0. Preface
In view of the past two years (2020, 2021), implicit rendering technology is very popular (represented by NeRF and GRAFFE), and because this implicit rendering requires a little bit of rendering foundation, and compared with normal CV The task is not very easy to understand. In order to facilitate everyone's learning and understanding, I will take the NeRF ( Neural Radiance Field ) of ECCV2020 [1]
as an example to conduct a detailed analysis of it at the code level ( [3]
implementation based on pytorch3d). I hope it will be helpful to friends in need. .
- Updated on 2022.12.23
This blog only introduces the most basic NeRF. A lot of new work has been released in recent years. If you need a more systematic and complete introductory learning course, the recommended specialized course: Neural深蓝学院
Radiation Field (NeRF) series sharing
1. What is NeRF
According to the official project [1]
, NeRF is essentially constructing an implicit rendering process whose input is the position of the light emitted from a certain angle of view ooo ,directionddd andthe corresponding coordinatesx, y, zx,y,zx,y,z . Through the neural radiation fieldF θ F_{\theta}Fi, obtain the volume density and color, and finally render the final image through volumeteric rendering .
Regarding the passing position, direction d \mathbf{d}d and coordinatex \mathbf{x}x maps to volume densityσ \sigmaσ and colorc \mathbf{c}The equation of c , the more formal expression is as follows (来自nerf论文
):
This involves a lot of concepts related to rendering, such as: What is light? How was it launched? What is the direction? For a given picture from any perspective, how should we render it according to this process?
The picture below comes from Professor Geiger of the University of Tübingen [2]

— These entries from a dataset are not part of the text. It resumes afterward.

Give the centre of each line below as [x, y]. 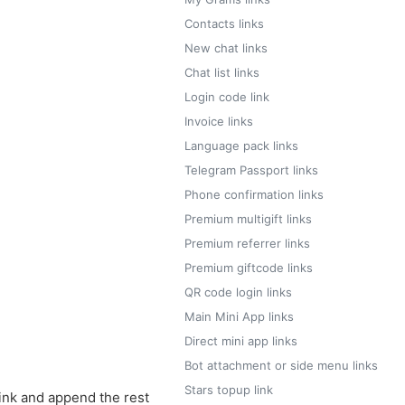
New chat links [226, 48]
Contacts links [224, 24]
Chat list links [222, 72]
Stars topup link [229, 390]
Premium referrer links [247, 243]
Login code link [227, 97]
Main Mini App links [239, 316]
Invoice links [219, 121]

(he is also the instructor of the best paper of CVPR2021!). Taking this as an grid_sampler
example (I will talk about this grid_sampler
later), we start from each position of the image and emit a ray: o + tdo +tdo+t d .
As you can see from the above picture,the blue ball(or[1]

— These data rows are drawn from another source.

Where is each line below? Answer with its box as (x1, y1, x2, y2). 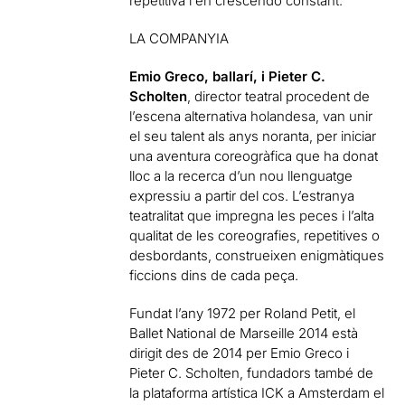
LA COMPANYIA (129, 30, 230, 47)
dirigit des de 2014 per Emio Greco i (129, 344, 350, 362)
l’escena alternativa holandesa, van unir (129, 108, 373, 125)
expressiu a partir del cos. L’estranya (129, 187, 355, 204)
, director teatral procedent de (187, 88, 371, 105)
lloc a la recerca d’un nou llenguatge (129, 167, 353, 184)
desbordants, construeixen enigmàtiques (129, 247, 385, 264)
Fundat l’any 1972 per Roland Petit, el (129, 305, 356, 322)
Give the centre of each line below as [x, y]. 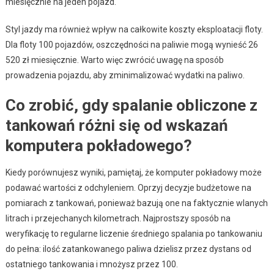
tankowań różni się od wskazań [117, 125]
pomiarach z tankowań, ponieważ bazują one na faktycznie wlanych [136, 203]
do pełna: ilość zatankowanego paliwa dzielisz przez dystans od [128, 249]
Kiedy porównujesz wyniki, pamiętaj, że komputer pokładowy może [133, 172]
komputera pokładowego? [98, 145]
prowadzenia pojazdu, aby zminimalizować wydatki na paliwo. [125, 75]
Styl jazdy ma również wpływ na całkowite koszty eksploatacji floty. [134, 29]
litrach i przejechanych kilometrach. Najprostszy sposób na [118, 218]
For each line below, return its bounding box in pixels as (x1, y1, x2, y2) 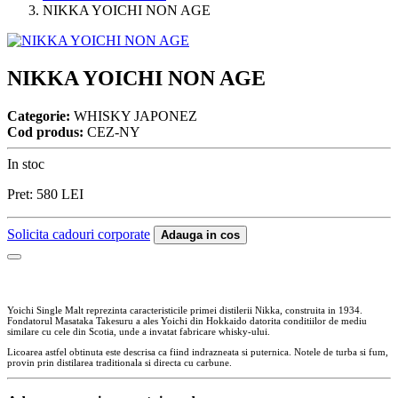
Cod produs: (7, 123, 84, 139)
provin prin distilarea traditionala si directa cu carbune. (7, 356, 232, 368)
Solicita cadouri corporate (7, 226, 150, 242)
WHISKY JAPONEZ (70, 107, 197, 123)
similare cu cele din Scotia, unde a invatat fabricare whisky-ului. (7, 325, 270, 337)
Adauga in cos (161, 227, 240, 242)
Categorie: (7, 107, 70, 123)
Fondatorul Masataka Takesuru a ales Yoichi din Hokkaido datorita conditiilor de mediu (7, 314, 367, 326)

the black ball in the picture) is the direction of the light, according to differentttt (can be understood as depth) pointssampled, and the final content input into the network is actually theposition encoding γ \gammaThe coordinates x, y, zx,y,zof these blue points of γ (positional encoding)x,y,z and directionddd。
Next, after passing through the neural radiation field F θ F_{\theta}FiAfter processing, we got the color c \mathbf{c} of each ballc and densityσ \sigmaσ (the color is different~), then rendering can be performed according to the mechanism of volumetric rendering.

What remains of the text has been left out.